▸ **Given data**:

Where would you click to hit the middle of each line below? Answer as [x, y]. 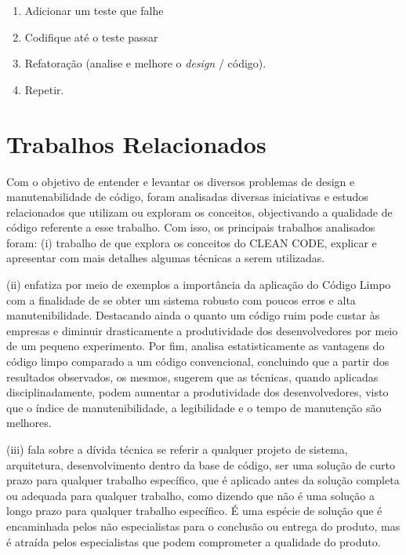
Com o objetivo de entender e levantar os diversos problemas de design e [181, 181]
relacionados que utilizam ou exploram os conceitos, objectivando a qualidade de [199, 212]
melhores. [29, 423]
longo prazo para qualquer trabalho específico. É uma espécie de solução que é [194, 511]
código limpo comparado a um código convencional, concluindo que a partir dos [198, 361]
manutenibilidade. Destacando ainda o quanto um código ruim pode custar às [193, 315]
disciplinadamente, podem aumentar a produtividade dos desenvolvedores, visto [198, 392]
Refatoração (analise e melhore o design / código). [145, 63]
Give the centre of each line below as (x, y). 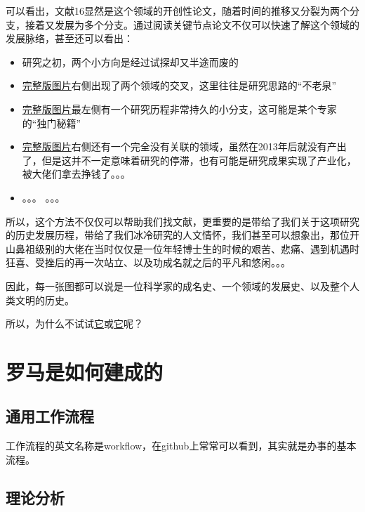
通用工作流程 (50, 416)
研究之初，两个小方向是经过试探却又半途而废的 (130, 61)
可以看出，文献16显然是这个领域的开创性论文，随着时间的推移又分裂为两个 (178, 11)
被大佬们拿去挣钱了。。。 (76, 174)
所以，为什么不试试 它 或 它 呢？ (74, 323)
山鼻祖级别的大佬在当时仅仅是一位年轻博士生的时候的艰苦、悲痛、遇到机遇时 (182, 248)
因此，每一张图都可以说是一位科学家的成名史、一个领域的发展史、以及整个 (178, 285)
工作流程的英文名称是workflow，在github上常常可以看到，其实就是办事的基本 (181, 446)

▸ **Exercise**:
Print every line above exactly as given, but not the pictures.

▸ **Answer to the problem**:
Where would you click to hit the middle of each line below? Answer as [x, y]. 
Com o objetivo de entender e levantar os diversos problemas de design e [181, 181]
relacionados que utilizam ou exploram os conceitos, objectivando a qualidade de [199, 212]
melhores. [29, 423]
longo prazo para qualquer trabalho específico. É uma espécie de solução que é [194, 511]
código limpo comparado a um código convencional, concluindo que a partir dos [198, 361]
manutenibilidade. Destacando ainda o quanto um código ruim pode custar às [193, 315]
disciplinadamente, podem aumentar a produtividade dos desenvolvedores, visto [198, 392]
Refatoração (analise e melhore o design / código). [145, 63]
Give the centre of each line below as (x, y). 
通用工作流程 (50, 416)
研究之初，两个小方向是经过试探却又半途而废的 (130, 61)
可以看出，文献16显然是这个领域的开创性论文，随着时间的推移又分裂为两个 (178, 11)
被大佬们拿去挣钱了。。。 (76, 174)
所以，为什么不试试 它 或 它 呢？ (74, 323)
山鼻祖级别的大佬在当时仅仅是一位年轻博士生的时候的艰苦、悲痛、遇到机遇时 (182, 248)
因此，每一张图都可以说是一位科学家的成名史、一个领域的发展史、以及整个 (178, 285)
工作流程的英文名称是workflow，在github上常常可以看到，其实就是办事的基本 (181, 446)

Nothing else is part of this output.